To the Divine, You Are Perfect
To the Divine, You Are Perfect
There are no if’s and but’s about it: You are perfect in the Mind of the Divine.
And I say this with ultimate conviction even though my favourite nostalgia-induced Christmas movie hasn’t aged well.
(Now in my 30s, I cringe at way too many parts of Love Actually).
(I still kind love it, though.)
I’m not always right – shocker – and yet, this is one hill that I will happily die defending: To the Divine, You Are Perfect.

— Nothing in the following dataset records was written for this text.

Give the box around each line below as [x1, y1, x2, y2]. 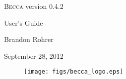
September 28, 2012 [4, 50, 63, 61]
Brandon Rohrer [4, 34, 54, 44]
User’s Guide [4, 17, 43, 28]
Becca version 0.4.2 [4, 1, 63, 11]
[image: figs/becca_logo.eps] [24, 68, 124, 76]
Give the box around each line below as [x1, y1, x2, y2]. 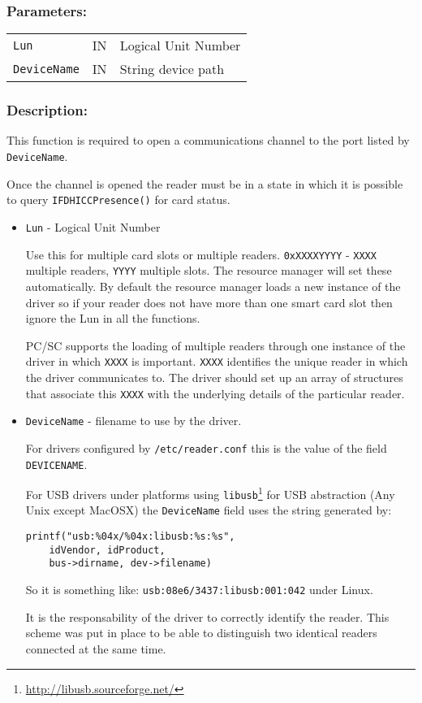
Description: [6, 100, 88, 120]
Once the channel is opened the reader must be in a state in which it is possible [6, 175, 403, 192]
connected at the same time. [25, 640, 166, 657]
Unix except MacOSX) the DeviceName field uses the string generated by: [25, 501, 392, 519]
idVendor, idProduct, [49, 544, 166, 556]
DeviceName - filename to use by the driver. [25, 412, 242, 429]
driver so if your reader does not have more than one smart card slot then [25, 293, 393, 310]
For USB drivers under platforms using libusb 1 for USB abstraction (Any [25, 484, 395, 502]

I’m not sure about you, but life can often be tough as the mom of a Spicy One (a term coined by Mary Van Geffen, one of my personal human heroes – and by human I mean authentic and raw and amazing). And even if you’re not the parent of a Spicy One, you might have your own version of that spicy aspect (or aspects!) in your life that keep challenging you with every ounce of will you possess – be it a relationship, a job, finances, the state of the world, etc…

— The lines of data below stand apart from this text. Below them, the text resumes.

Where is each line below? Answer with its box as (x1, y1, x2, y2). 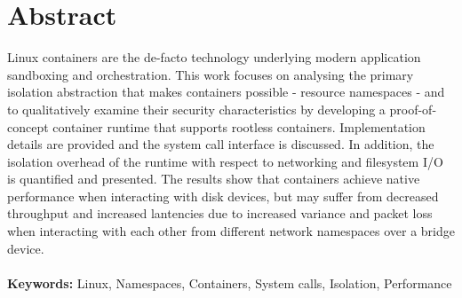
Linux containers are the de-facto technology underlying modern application (7, 48, 421, 67)
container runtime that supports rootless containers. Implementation (52, 117, 426, 136)
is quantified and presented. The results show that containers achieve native (7, 169, 420, 188)
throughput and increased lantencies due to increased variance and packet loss (7, 204, 433, 223)
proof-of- (389, 99, 437, 118)
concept (7, 117, 49, 136)
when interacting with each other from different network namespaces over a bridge (7, 222, 455, 240)
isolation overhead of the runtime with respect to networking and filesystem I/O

And our children (or partners or parents or in-laws) aren’t the problem, because again – they are perfect. And if I’m perfect too (cringe), then why am I subject to the self-shame and self-blame that I continually inflict upon myself?
Because, lo and behold, moms, girls, women, have historically been held to a different (and by different, read high and unachievable) standard than men. And if a man is reading this and calling bullshit, kindly let’s swap bodies for a month and have a chat later :D
Still don’t believe me, I’ll bring out the big guns (check out Gabor Mate’s Myth of Normal for some mind-blowing research, especially Chapter 23). Sure, it’s not all rainbows and sunshine for men either, with all the messages of toxic masculinity being tossed about. This is obviously both a truth and a generalization. Life happens in between breaths — and there is a vast grey area there that I will happily debate.

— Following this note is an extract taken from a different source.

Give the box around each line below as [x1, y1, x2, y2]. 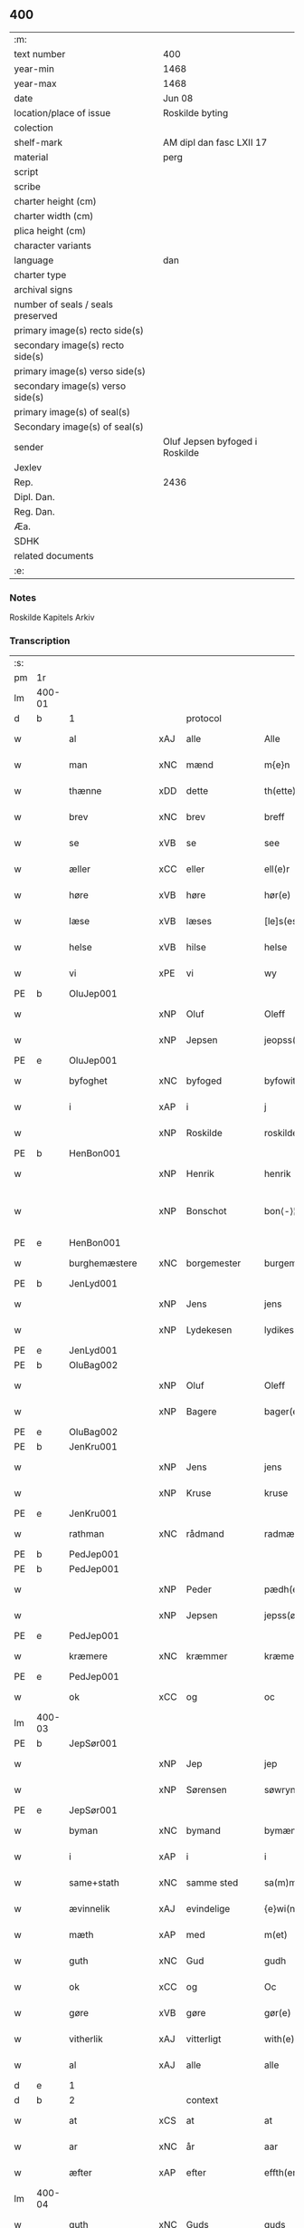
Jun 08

All that being said, women have been dealt a higher standard to aim for and it makes living life… spicy. Because when things are going well, it’s wonderful (duh). When things go wrong – and I don’t know about you, this is just my personal experience – I default back to blaming problem #1: myself. And I forget that, to the divine, I am perfect (still cringe, but less). Because I am. And you are too. Everyone is.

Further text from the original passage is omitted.